De wonderlijke ruil
Welgelukzalig is hij, wiens overtreding vergeven, wiens zonde bedekt is. Welgelukzalig is de mens, die de HEERE de ongerechtigheid niet toerekent.Psalm 32:1b, 2a
Als u deze Terdege in handen krijgt, is 31 oktober al dicht genaderd. Altijd een gedenkwaardige dag, nietwaar? Dat was de dag waarop Maarten Luther zijn 95 stellingen tegen de aflaat aanbracht op de deur van de Slotkapel te Wittenberg. Hij wilde daarmee een kerkelijk gesprek in gang zetten over deze naar zijn opvatting bedenkelijke praktijk. Hij heeft niet geweten dat er van Hogerhand iets heel anders in beweging werd gezet. De HEERE ging Zijn kerk bevrijden van het roomse juk en daarvoor gebruikte Hij onder anderen Maarten Luther. Een geweldige opwekkingsbeweging kwam er op gang en door Gods genade herleefde Zijn kerk in verschillende landen. Het licht van het Woord kwam weer op de kandelaar te staan en verlichtte de harten van velen. En de vruchten van deze opwekking in Gods kerk werken door tot op vandaag! De erfenis van de kerk der Reformatie stelt ons echter wel voor de opgave die erfenis te bewaren, te bewaken en door te geven aan de volgende generatie. En dat kan alleen als we zelf leven uit het geheim dat de reformatoren mochten ontdekken. Welk geheim? Het geheim van de rechtvaardiging van de goddeloze door het geloof in Jezus Christus alleen. En van dat geheim wordt gesproken in bovenstaande tekst. „Hoe vind ik een rechtvaardig God?" Dat was de vraag waarmee Luther te worstelen kreeg. Hij kreeg antwoord vanuit de Schriften.
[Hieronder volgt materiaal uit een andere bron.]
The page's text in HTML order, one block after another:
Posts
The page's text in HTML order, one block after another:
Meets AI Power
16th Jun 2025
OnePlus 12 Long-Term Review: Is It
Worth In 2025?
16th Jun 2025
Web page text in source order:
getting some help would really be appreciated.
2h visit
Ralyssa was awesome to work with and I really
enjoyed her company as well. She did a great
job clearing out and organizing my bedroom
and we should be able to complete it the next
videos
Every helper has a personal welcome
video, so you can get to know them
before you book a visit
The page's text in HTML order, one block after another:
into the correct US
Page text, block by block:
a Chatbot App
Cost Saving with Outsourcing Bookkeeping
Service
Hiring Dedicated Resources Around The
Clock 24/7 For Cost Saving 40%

Hij ging verstaan dat een zondaar een genadig God vindt in Christus. Hij ging verstaan, wat David bezingt aan het begin van Psalm 32. Daar spreekt hij van het grote wonder dat hem te beurt was gevallen. Zwaar had hij tegen de HEERE gezondigd. Met en rond Bathséba had hij in ieder geval het tiende, zevende en zesde gebod van Gods wet overtreden. De profeet Nathan was hem dat komen vertellen en zijn ontdekkend woord had doel getroffen. David had zich verootmoedigd voor de HEERE en zijn zware schuld aan Hem beleden (zie Psalm 51). En toen maakte hij het onbegrijpelijke wonder mee, dat de HEERE zijn overtreding vergaf Zijn zonde bedekte. Zijn ongerechtigheid niet toerekende. Wat een onpeilbare genade! David zingt ervan in onze tekst. Maar, tegelijk openbaart de HEERE in onze tekst wat Hij nog steeds wil doen. Hij is nog steeds een gaarne vergevend God! En daarom is het begin van Psalm 32 voor alles een heerlijke lofzang op die God, Die in Christus een vergevend God wil zijn. Is dat geen wonder?
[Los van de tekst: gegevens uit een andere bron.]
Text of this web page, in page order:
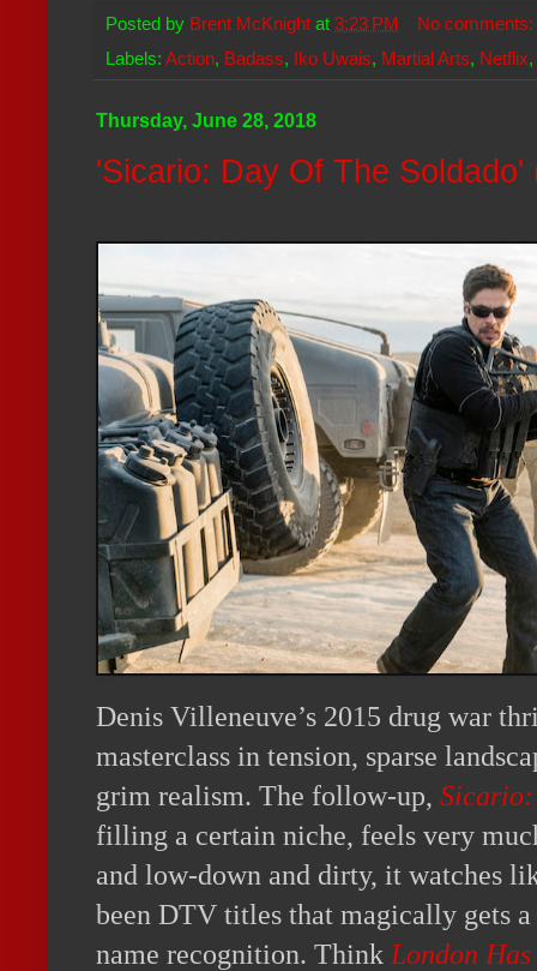
Posted by Brent McKnight at 3:23 PM
No comments:
Labels: Action, Badass, Iko Uwais, Martial Arts, Netflix,
Thursday, June 28, 2018
'Sicario: Day Of The
Denis Villeneuve’s 2015 drug war
masterclass in tension, sparse
grim realism. The follow-up, Sicario:
filling a certain niche, feels very
and low-down and dirty, it watches
been DTV titles that magically gets
name recognition. Think London
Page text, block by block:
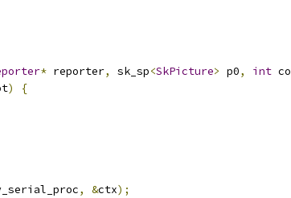
* reporter, sk_sp<SkPicture> p0, int
)
{
, &ctx);
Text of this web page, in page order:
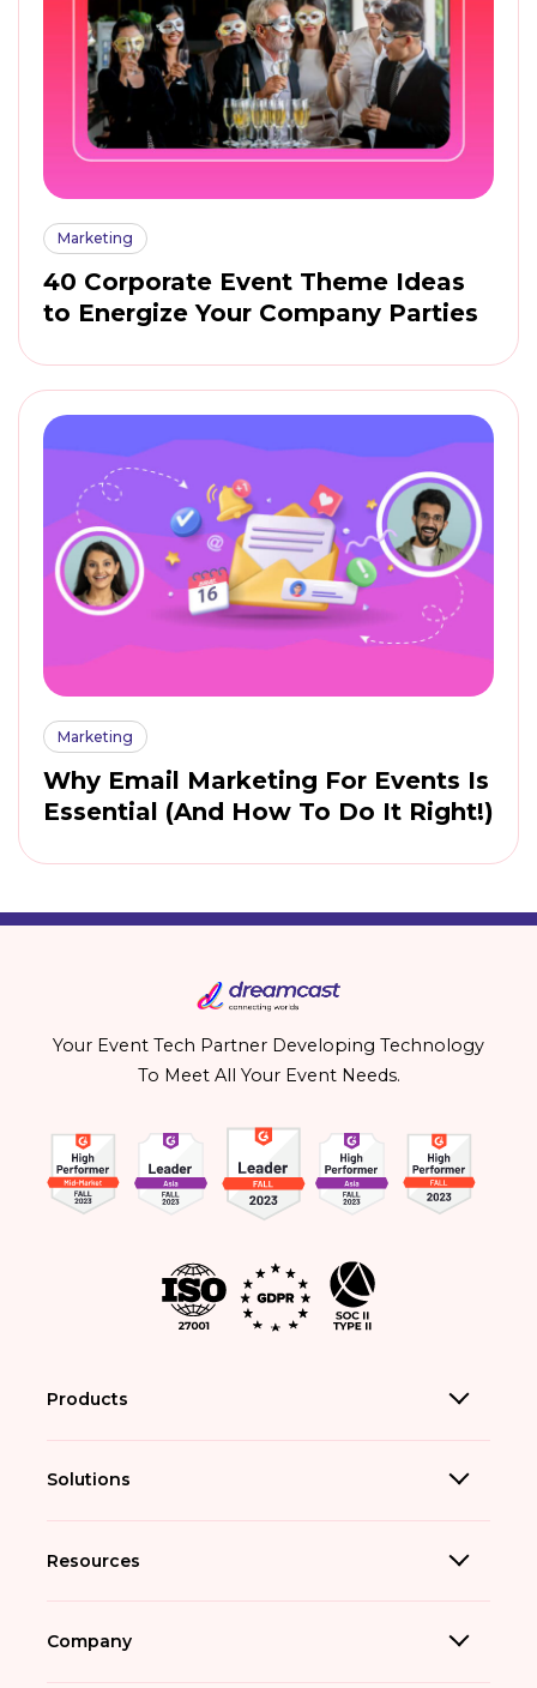
Marketing
40 Corporate Event Theme Ideas
to Energize Your Company Parties
Marketing
Why Email Marketing For Events Is
Essential (And How To Do It Right!)
Your Event Tech Partner Developing Technology
To Meet All Your Event Needs.
Products
Solutions
Resources
Company
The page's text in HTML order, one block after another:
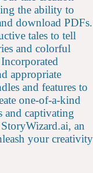
the ability to
download PDFs.
tales to tell
and colorful
appropriate
and features to
one-of-a-kind
and captivating
an
your creativity
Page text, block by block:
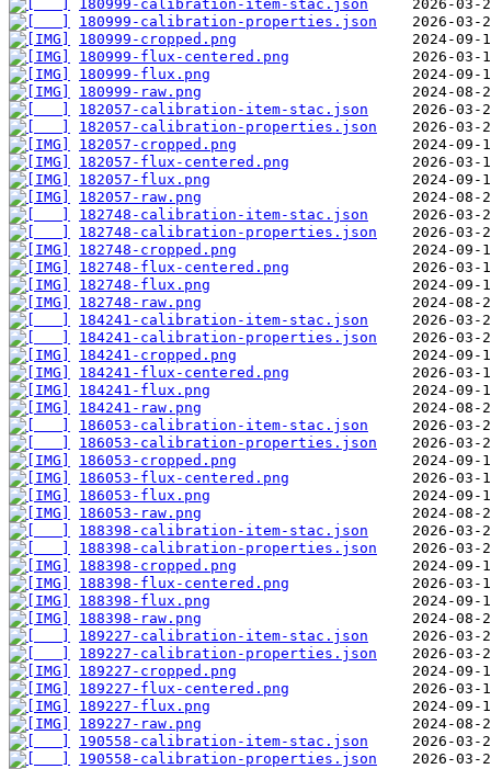
180999-calibration-item-stac.json
180999-calibration-properties.json
180999-cropped.png
180999-flux-centered.png
180999-flux.png
180999-raw.png
182057-calibration-item-stac.json
182057-calibration-properties.json
182057-cropped.png
182057-flux-centered.png
182057-flux.png
182057-raw.png
182748-calibration-item-stac.json
182748-calibration-properties.json
182748-cropped.png
182748-flux-centered.png
182748-flux.png
182748-raw.png
184241-calibration-item-stac.json
184241-calibration-properties.json
184241-cropped.png
184241-flux-centered.png
184241-flux.png
184241-raw.png
186053-calibration-item-stac.json
186053-calibration-properties.json
186053-cropped.png
186053-flux-centered.png
186053-flux.png
186053-raw.png
188398-calibration-item-stac.json
188398-calibration-properties.json
188398-cropped.png
188398-flux-centered.png
188398-flux.png
188398-raw.png
189227-calibration-item-stac.json
189227-calibration-properties.json
189227-cropped.png
189227-flux-centered.png
189227-flux.png
189227-raw.png
190558-calibration-item-stac.json
190558-calibration-properties.json
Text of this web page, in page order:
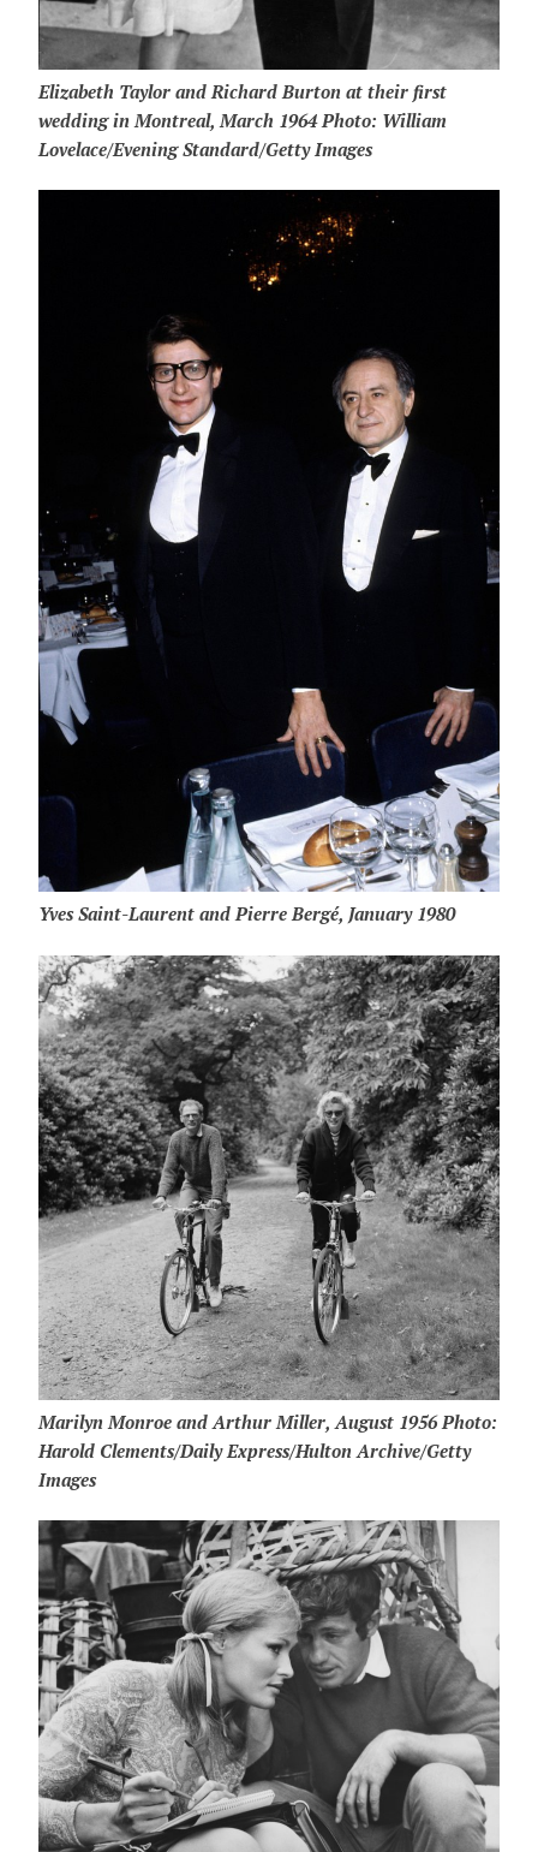
Elizabeth Taylor and Richard Burton at their first
wedding in Montreal, March 1964 Photo: William
Lovelace/Evening Standard/Getty Images
Yves Saint-Laurent and Pierre Bergé, January 1980
Marilyn Monroe and Arthur Miller, August 1956 Photo:
Harold Clements/Daily Express/Hulton Archive/Getty
Images
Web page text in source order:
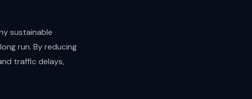
sustainable
run. By reducing
traffic delays,
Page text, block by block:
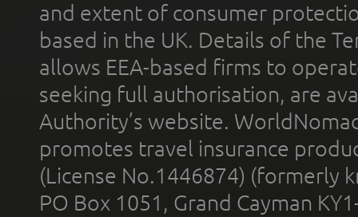
and extent of consumer
based in the UK. Details of the
allows EEA-based firms to
seeking full authorisation, are
Authority’s website.
promotes travel insurance
(License No.1446874) (formerly
PO Box 1051, Grand Cayman
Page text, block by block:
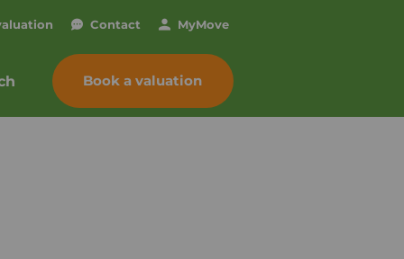
Contact MyMove
Book a valuation
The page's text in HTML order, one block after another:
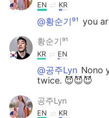
EN KR
@황순기⁹¹ you
황순기⁹¹
KR EN
@공주Lyn Nono
twice. 😈😈😈
공주Lyn
EN KR

En dan kon David het diepe geheim van wat hij meemaakte nog niet ten volle verstaan -hij stond immers nog in de schaduwen van het Oude Testamentmaar vanuit het Nieuwe Testament krijgt onze tekst een nog veel diepere klank. Het Nieuwe Testament laat ons zien (en in de Reformatie werd dat opgedolven) dat God onze overtredingen vergeeft door ze aan Christus te geven. Hij krijgt mijn overtredingen, ik Zijn gerechtigheid. De wonderlijke ruil! Hij tot zonde gemaakt, wij gerechtigheid Gods in Hem (2 Kor. 5:21). God vergeeft onze overtredingen door ze over te geven aan Zijn Christus. En Hij droeg ze de dood in om aan de andere kant van de dood met Zijn gerechtigheid er weer uit te komen. En die gerechtigheid redt van de dood. Van de geestelijke dood die u en ik verdiend hebben. Ja, door Zijn bloed worden onze zonden bedekt. En dan klinkt de stem van de Vader: „Mijn zoon, Mijn dochter, uw zonden zijn u vergeven. Ik reken u uw ongerechtigheid niet meer toe. Ik heb ze aan Mijn Christus toegerekend, en daarom bent u vrij!" Inderdaad, David, hoe welgelukzalig, hoe rijk gezegend, hoe intens gelukkig is de mens die dit mag gebeuren, dat God, naar recht, hem niet wil schuldig keuren!
Haakt u daarnaar? Vlucht dan tot Christus! Belijd Hem uw overtredingen, zonden en ongerechtigheden. En pleit eerbiedig op Zijn volbrachte werk. U zult die wonderlijke ruil gewis en zeker ontvangen! Onze tekst verzekert u dat! En als we dit wonder hebben mogen ontvangen in ons leven, laten we er dan uit léven, nog méér uit leven. Want het betekent nogal wat om door de HEERE in genade aangenomen te zijn! Dat vraagt om een godzalige levenswandel. Een ootmoedig wandelen met God. Een teer gebedsleven. Een dagelijkse omgang met Christus. Wie is tot deze dingen bekwaam vanuit zichzelf? Niemand! En daarom die dagelijkse toevlucht tot Christus! Opdat er zó die echte roem in ons leven geboren wordt, waarvoor we werden geschapen en waarop het voor Gods kinderen uitloopt: de roem in de Heere. Klinken de eerste klanken van die roem al in uw leven door?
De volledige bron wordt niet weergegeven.